Superior Court of Pennsylvania

February 3, 2014

COMMONWEALTH OF PENNSYLVANIA, Appellee
v.
DANA PALMER, Appellant

NON-PRECEDENTIAL DECISION

Appeal from the Judgment of Sentence Entered October 23, 2012 In the Court of Common Pleas of Allegheny County Criminal Division at No(s): CP-02-CR-0000777-2012

BEFORE: BENDER, P.J.E., LAZARUS, J., and MUNDY, J.

MEMORANDUM

BENDER, P.J.E.

Appellant, Dana Palmer, appeals from the judgment of sentence of six to twelve years' incarceration, followed by five years' probation, imposed after he was convicted of possession with intent to deliver heroin (PWI D) and possession of heroin. Appellant solely challenges the sufficiency of the evidence to sustain his convictions. We affirm .

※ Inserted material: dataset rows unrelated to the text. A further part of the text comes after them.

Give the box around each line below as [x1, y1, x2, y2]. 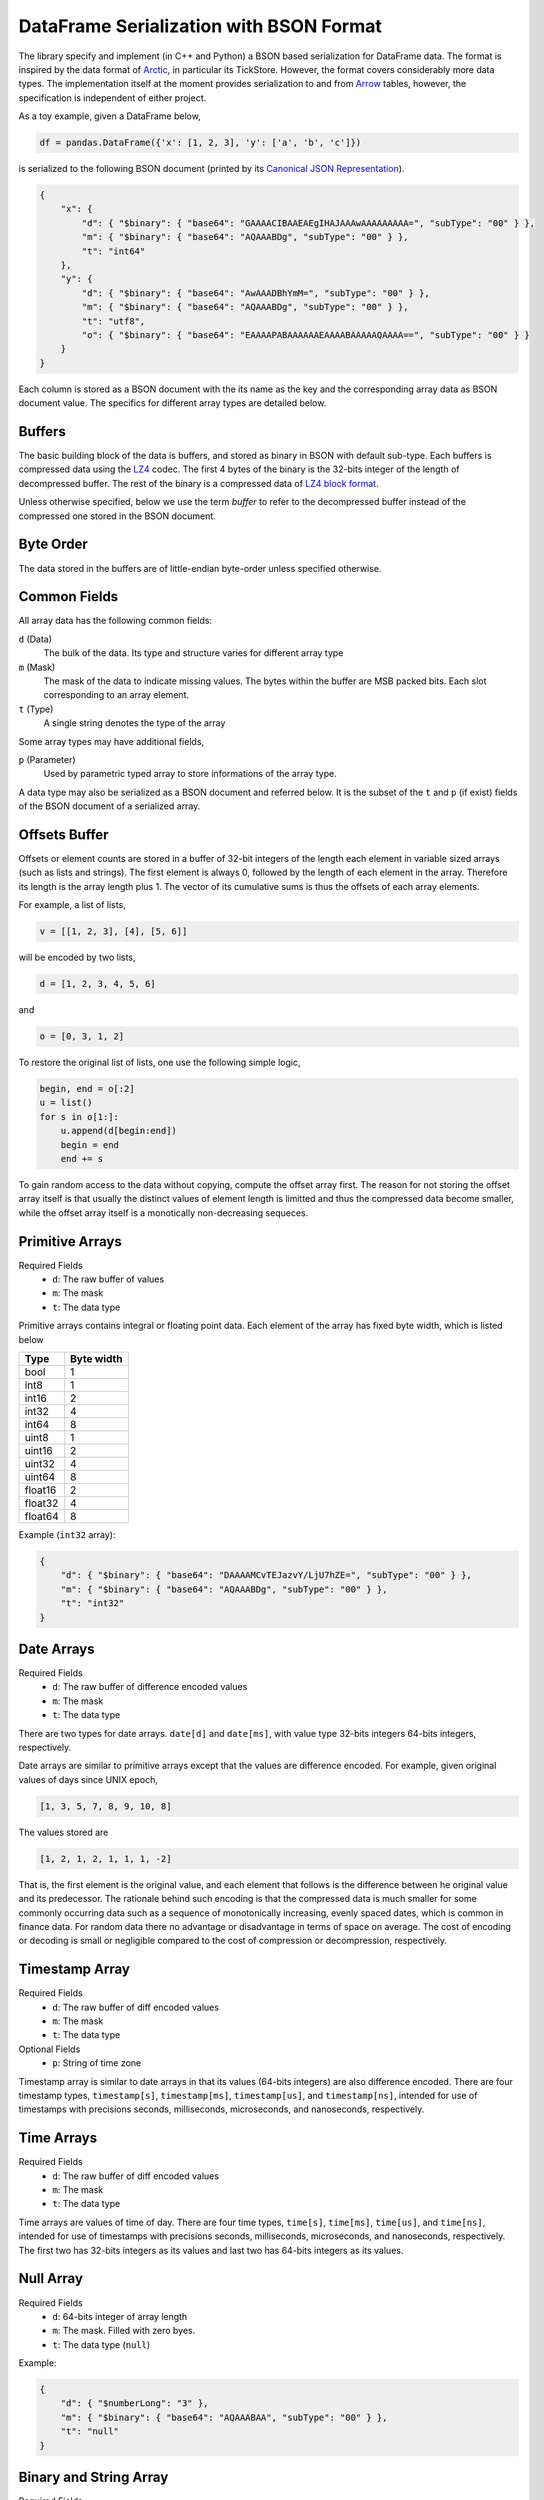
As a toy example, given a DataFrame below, [18, 110, 202, 122]
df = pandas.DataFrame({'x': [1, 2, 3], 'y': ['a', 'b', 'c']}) [39, 137, 362, 149]
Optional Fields [18, 2043, 81, 2055]
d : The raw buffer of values [52, 1273, 165, 1285]
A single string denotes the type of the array [43, 717, 226, 729]
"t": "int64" [81, 245, 146, 257]
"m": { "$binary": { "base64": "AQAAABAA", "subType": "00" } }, [60, 2411, 388, 2423]
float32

The trial court set forth the facts of this case as follows:

On November 18, 2011, Officer Igor Boyko, of the Pittsburgh Police Department, was assigned to perform a traffic enforcement detail at the intersection of Robinson Street and Fifth Avenue in the City of Pittsburgh. At approximately 10: 00 p.m., Officer Boyko observed a red Ford Mustang coming down Robinson Street toward Fifth Avenue. At the intersection of Robinson and Fifth Avenue, there were signs prohibiting traffic from making a left-hand turn requiring all traffic to make a right-hand turn on to Fifth Avenue. The Ford Mustang stopped at the stop sign and then despite the signs prohibiting a left-hand turn, made a left onto Fifth Avenue. The Mustang then made an illegal right turn on to the bus lane of Fifth Avenue and proceeded toward the entrance ramp from Fifth Avenue to the Parkway East.
Officer Boyko was in pursuit of this red Mustang and had activated his lights and siren in an effort to stop [ the vehicle] for the traffic violations that he had witnessed. As the Mustang proceeded down the sloped entrance ramp, Officer Boyko observed a white shopping bag being thrown out of the passenger side window. That object landed on the top of a hillside on the top of the retaining wall for this entrance ram p. Officer Boyko noted the location of this thrown object and requested backup so that he could be assisted in the investigation of this incident. Officer Aaron Fetty arrived on the scene and Officer Boyko told him where the object had been thrown[ .] [ Officer Fetty] recovered that shopping bag which contained [ 960] stamp bags of heroin. The driver of the vehicle, Jonathan Young, (hereinafter referred to as "Young"), and his cousin, [ Appellant], were arrested and charged with the violation of the Controlled Substance, Drug, Device & Cosmetic Act and tampering with evidence.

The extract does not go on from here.